Exercise
What are the lines below, starting at the line containing "Where would you" and ending at the line containing "Evaluation Ethics Checklist (164, 140)"? Write them out exactly, ends included, without pictures.

Records provided

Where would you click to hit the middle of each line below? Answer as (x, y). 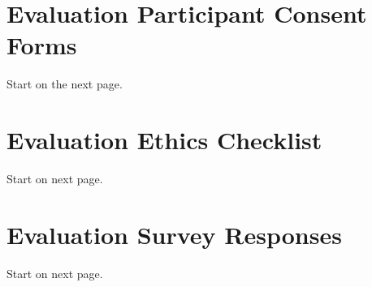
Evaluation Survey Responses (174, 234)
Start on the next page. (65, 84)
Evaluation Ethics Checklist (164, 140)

* * *

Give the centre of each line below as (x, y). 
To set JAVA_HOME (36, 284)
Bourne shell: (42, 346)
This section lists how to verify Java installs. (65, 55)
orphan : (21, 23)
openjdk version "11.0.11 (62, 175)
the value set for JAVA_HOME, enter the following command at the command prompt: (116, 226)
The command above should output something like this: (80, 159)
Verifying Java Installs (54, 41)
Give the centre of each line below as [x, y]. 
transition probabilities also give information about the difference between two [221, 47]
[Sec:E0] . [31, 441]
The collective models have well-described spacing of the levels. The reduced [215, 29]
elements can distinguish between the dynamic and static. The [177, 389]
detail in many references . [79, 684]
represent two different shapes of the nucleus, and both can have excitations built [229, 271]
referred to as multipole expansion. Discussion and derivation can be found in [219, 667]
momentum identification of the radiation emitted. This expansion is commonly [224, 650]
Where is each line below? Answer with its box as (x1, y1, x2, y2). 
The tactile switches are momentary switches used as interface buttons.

Written answer
Where would you click to hit the middle of each line below? Answer as (x, y). 
Evaluation Survey Responses (174, 234)
Start on the next page. (65, 84)
Evaluation Ethics Checklist (164, 140)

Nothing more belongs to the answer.